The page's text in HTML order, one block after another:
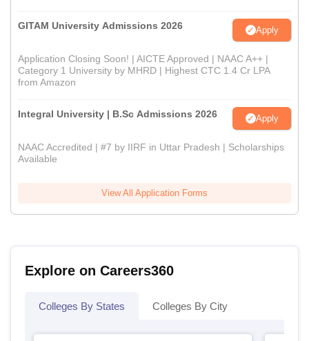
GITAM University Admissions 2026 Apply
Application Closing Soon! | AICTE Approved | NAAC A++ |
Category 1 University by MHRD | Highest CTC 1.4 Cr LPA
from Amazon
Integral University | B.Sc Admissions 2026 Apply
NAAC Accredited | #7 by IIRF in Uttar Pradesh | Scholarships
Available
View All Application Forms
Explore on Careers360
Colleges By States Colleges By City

•••

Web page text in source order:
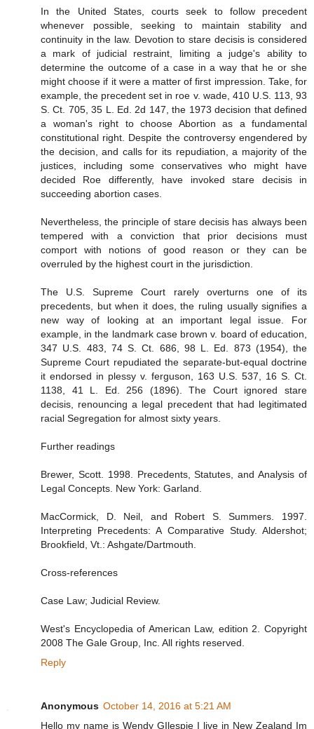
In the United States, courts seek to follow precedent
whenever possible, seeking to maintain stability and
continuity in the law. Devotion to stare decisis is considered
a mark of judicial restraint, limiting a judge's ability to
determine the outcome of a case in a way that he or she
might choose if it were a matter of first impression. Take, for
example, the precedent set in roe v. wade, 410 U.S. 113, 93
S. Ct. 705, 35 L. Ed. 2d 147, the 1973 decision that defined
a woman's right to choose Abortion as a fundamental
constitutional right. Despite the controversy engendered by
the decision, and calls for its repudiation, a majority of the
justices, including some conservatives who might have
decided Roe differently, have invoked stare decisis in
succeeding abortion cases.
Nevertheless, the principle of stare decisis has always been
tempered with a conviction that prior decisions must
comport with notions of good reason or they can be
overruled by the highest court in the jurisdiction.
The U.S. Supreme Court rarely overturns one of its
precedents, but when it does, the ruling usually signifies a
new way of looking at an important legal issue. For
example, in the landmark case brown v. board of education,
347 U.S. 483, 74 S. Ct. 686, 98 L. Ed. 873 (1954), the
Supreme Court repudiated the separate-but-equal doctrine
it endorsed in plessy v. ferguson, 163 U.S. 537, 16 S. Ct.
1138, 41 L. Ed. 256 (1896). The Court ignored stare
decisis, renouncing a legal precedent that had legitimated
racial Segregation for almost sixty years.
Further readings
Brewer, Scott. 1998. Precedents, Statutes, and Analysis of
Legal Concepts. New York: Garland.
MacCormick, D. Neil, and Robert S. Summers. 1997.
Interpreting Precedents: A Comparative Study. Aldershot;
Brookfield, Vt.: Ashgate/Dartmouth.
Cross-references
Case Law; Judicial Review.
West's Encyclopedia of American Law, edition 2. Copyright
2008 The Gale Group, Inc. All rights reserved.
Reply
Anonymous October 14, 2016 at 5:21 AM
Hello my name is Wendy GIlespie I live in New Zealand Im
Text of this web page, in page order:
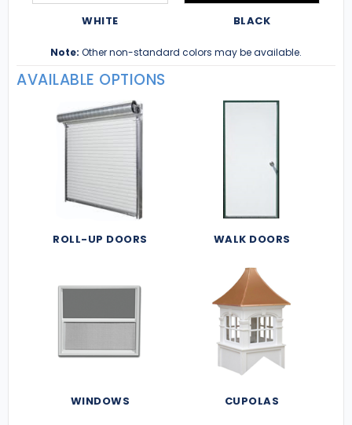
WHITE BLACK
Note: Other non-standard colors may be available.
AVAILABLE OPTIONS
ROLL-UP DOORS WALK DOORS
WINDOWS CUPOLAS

•••

*Aim of the task*.
Give back exactly the lines of the listing above that run from the line with "the decision, and" to the line with "Nevertheless, the principle", inclusive.

*Answer for this exercise*.
the decision, and calls for its repudiation, a majority of the
justices, including some conservatives who might have
decided Roe differently, have invoked stare decisis in
succeeding abortion cases.
Nevertheless, the principle of stare decisis has always been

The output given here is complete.